▶ _DATA_
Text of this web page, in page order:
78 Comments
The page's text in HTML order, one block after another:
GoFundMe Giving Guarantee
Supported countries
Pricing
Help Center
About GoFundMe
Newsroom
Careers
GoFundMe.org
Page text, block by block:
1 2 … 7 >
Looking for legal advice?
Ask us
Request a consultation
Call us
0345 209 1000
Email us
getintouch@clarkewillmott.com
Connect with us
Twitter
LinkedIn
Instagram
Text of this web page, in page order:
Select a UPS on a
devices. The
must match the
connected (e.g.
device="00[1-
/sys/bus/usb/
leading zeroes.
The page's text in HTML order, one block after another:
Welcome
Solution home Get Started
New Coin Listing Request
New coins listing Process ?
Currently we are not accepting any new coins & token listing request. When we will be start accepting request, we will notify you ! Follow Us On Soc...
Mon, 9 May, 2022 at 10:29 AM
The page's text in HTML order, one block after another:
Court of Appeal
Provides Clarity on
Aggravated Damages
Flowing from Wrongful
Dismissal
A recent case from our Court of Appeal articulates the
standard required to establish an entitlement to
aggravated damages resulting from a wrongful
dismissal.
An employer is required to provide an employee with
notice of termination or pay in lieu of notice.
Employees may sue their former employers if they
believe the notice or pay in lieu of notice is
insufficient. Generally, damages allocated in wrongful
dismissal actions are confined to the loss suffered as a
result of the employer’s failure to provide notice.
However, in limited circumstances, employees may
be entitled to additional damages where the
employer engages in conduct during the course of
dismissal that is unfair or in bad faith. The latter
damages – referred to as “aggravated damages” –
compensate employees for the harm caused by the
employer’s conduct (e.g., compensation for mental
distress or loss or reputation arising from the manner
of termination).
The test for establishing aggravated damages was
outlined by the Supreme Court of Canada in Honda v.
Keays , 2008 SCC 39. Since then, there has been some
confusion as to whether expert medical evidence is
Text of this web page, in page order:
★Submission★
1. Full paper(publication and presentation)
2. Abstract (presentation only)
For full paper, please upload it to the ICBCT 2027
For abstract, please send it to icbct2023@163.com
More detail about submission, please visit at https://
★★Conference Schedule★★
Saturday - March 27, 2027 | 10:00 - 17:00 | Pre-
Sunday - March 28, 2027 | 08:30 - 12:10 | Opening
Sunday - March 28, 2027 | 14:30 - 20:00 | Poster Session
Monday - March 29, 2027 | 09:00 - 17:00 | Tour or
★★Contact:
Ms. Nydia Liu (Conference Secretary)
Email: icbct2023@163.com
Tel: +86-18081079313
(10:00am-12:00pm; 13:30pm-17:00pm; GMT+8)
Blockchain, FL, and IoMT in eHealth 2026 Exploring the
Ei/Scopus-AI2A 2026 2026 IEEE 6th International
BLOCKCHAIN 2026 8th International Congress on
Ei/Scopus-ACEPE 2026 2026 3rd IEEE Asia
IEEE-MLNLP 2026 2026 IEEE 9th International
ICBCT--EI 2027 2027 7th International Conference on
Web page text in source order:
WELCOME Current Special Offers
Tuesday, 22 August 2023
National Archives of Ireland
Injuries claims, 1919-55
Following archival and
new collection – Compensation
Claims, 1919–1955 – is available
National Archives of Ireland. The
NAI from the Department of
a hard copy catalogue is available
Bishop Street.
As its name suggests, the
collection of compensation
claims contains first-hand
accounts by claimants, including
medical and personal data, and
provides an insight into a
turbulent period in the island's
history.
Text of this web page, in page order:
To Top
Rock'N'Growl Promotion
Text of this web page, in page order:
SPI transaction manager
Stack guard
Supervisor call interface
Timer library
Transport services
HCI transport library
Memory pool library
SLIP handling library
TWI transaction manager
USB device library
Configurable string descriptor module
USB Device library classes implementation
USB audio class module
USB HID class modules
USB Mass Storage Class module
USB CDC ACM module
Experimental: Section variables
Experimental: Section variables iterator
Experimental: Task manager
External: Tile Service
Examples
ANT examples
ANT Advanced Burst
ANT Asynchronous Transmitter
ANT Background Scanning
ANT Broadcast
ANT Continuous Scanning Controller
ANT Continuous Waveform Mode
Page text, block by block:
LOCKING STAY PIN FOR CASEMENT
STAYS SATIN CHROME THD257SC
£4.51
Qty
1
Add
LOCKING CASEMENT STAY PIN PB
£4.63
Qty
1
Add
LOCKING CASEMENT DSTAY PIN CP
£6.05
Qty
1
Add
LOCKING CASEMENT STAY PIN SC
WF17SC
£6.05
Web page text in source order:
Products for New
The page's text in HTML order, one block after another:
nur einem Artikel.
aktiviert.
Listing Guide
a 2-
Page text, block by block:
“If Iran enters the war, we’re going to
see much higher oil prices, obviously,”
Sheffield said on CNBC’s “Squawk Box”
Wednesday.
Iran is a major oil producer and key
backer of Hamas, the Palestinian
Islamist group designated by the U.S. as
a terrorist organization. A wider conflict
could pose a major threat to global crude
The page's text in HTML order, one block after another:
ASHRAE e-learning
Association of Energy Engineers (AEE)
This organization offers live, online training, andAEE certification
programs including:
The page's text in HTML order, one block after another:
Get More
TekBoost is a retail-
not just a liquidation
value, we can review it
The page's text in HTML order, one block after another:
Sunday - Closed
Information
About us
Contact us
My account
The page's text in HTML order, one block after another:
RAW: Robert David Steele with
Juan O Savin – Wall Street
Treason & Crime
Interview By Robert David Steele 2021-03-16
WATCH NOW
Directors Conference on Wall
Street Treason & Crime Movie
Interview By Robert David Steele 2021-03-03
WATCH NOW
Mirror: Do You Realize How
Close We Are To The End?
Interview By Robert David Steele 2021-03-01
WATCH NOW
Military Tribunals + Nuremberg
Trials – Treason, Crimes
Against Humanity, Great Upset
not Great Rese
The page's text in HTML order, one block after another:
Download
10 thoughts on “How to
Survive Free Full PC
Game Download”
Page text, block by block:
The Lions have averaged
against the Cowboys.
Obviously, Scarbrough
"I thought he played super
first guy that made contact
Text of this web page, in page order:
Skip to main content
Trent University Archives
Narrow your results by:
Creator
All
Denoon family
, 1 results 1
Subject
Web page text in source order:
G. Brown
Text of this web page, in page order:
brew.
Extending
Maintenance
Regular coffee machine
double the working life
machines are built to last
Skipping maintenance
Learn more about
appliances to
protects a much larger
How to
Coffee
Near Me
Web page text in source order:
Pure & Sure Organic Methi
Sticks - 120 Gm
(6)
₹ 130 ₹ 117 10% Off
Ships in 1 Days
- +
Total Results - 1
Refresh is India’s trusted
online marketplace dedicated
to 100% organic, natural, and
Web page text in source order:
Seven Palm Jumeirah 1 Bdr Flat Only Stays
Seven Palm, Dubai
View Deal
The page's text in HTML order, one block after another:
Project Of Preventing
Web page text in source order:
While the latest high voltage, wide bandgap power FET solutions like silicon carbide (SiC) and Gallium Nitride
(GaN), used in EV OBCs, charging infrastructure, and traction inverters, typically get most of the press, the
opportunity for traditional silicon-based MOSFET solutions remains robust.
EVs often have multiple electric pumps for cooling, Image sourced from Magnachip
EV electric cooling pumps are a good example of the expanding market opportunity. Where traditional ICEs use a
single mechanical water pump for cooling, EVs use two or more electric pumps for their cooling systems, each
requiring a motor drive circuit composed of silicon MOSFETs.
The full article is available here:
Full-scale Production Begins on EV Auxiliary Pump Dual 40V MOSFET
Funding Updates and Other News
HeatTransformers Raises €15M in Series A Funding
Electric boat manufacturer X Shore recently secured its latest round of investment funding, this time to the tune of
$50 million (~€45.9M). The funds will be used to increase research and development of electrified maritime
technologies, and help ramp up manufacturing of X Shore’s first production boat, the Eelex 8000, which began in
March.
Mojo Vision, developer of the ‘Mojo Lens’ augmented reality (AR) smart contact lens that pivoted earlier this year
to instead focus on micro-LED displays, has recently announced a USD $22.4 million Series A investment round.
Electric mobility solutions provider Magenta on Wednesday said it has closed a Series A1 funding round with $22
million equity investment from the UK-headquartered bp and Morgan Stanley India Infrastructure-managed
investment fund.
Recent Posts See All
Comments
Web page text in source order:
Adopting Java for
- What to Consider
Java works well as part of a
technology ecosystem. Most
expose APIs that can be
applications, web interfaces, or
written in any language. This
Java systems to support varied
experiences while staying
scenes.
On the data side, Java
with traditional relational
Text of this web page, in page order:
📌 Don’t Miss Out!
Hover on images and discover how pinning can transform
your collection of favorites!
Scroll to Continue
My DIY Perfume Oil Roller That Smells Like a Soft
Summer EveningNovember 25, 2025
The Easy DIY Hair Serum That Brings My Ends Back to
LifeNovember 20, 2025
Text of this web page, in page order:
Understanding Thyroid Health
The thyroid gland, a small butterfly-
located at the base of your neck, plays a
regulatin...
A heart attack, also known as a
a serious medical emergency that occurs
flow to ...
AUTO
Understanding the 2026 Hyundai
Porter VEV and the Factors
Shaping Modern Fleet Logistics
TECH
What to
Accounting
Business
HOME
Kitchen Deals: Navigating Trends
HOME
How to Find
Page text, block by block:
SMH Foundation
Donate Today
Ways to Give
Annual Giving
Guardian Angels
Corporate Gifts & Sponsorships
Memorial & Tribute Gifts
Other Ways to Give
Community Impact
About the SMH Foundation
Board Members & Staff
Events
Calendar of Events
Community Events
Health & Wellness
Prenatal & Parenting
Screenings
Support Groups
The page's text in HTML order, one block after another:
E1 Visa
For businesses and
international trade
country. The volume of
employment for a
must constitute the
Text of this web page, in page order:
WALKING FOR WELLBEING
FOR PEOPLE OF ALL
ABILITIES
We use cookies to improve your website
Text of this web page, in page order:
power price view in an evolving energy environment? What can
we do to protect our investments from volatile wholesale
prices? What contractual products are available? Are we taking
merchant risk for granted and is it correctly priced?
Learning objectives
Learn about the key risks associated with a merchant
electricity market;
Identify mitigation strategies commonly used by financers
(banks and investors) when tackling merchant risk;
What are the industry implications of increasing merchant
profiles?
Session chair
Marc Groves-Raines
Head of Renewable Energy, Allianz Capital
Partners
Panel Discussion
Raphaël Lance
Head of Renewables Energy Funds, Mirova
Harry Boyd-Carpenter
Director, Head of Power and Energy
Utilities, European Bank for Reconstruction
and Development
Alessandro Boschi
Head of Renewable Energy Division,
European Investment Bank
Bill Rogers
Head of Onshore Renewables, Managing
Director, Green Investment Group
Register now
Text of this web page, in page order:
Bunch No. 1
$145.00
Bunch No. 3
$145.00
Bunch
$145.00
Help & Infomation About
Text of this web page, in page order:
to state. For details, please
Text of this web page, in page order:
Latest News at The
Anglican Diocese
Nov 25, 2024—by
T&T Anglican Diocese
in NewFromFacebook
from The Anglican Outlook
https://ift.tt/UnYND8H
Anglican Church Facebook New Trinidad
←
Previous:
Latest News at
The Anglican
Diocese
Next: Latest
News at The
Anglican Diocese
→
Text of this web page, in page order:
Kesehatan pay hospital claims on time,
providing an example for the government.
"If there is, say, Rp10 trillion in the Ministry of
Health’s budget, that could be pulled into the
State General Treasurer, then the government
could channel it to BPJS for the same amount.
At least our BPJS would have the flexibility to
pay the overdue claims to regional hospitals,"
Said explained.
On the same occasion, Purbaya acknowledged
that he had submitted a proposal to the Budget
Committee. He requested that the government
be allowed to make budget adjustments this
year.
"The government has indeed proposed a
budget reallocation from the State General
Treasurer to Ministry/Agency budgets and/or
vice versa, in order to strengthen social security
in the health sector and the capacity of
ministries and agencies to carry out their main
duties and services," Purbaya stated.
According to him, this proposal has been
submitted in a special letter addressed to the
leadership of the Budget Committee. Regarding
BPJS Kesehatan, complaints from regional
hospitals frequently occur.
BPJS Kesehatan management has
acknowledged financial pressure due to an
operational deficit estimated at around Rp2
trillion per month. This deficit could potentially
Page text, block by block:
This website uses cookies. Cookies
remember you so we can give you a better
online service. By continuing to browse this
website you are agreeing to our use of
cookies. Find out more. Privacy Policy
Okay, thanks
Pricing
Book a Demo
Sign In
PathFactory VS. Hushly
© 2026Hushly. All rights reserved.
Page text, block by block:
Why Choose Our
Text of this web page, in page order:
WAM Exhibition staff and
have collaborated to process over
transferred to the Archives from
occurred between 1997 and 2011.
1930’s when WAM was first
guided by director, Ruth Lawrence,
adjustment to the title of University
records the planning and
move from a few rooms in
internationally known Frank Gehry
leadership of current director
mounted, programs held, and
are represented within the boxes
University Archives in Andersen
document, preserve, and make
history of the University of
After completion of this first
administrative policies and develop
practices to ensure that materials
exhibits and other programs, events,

▶ _WHAT THE TASK REQUIRES_
Out of the data above, set down the lines from the one with "Claims, 1919–1955 – is available" to the one with "This organization offers", both included, exactly as written and with no additions.

▶ _REPLY TO THE TASK_
Claims, 1919–1955 – is available
National Archives of Ireland. The
NAI from the Department of
a hard copy catalogue is available
Bishop Street.
As its name suggests, the
collection of compensation
claims contains first-hand
accounts by claimants, including
medical and personal data, and
provides an insight into a
turbulent period in the island's
history.
Text of this web page, in page order:
To Top
Rock'N'Growl Promotion
Text of this web page, in page order:
SPI transaction manager
Stack guard
Supervisor call interface
Timer library
Transport services
HCI transport library
Memory pool library
SLIP handling library
TWI transaction manager
USB device library
Configurable string descriptor module
USB Device library classes implementation
USB audio class module
USB HID class modules
USB Mass Storage Class module
USB CDC ACM module
Experimental: Section variables
Experimental: Section variables iterator
Experimental: Task manager
External: Tile Service
Examples
ANT examples
ANT Advanced Burst
ANT Asynchronous Transmitter
ANT Background Scanning
ANT Broadcast
ANT Continuous Scanning Controller
ANT Continuous Waveform Mode
Page text, block by block:
LOCKING STAY PIN FOR CASEMENT
STAYS SATIN CHROME THD257SC
£4.51
Qty
1
Add
LOCKING CASEMENT STAY PIN PB
£4.63
Qty
1
Add
LOCKING CASEMENT DSTAY PIN CP
£6.05
Qty
1
Add
LOCKING CASEMENT STAY PIN SC
WF17SC
£6.05
Web page text in source order:
Products for New
The page's text in HTML order, one block after another:
nur einem Artikel.
aktiviert.
Listing Guide
a 2-
Page text, block by block:
“If Iran enters the war, we’re going to
see much higher oil prices, obviously,”
Sheffield said on CNBC’s “Squawk Box”
Wednesday.
Iran is a major oil producer and key
backer of Hamas, the Palestinian
Islamist group designated by the U.S. as
a terrorist organization. A wider conflict
could pose a major threat to global crude
The page's text in HTML order, one block after another:
ASHRAE e-learning
Association of Energy Engineers (AEE)
This organization offers live, online training, andAEE certification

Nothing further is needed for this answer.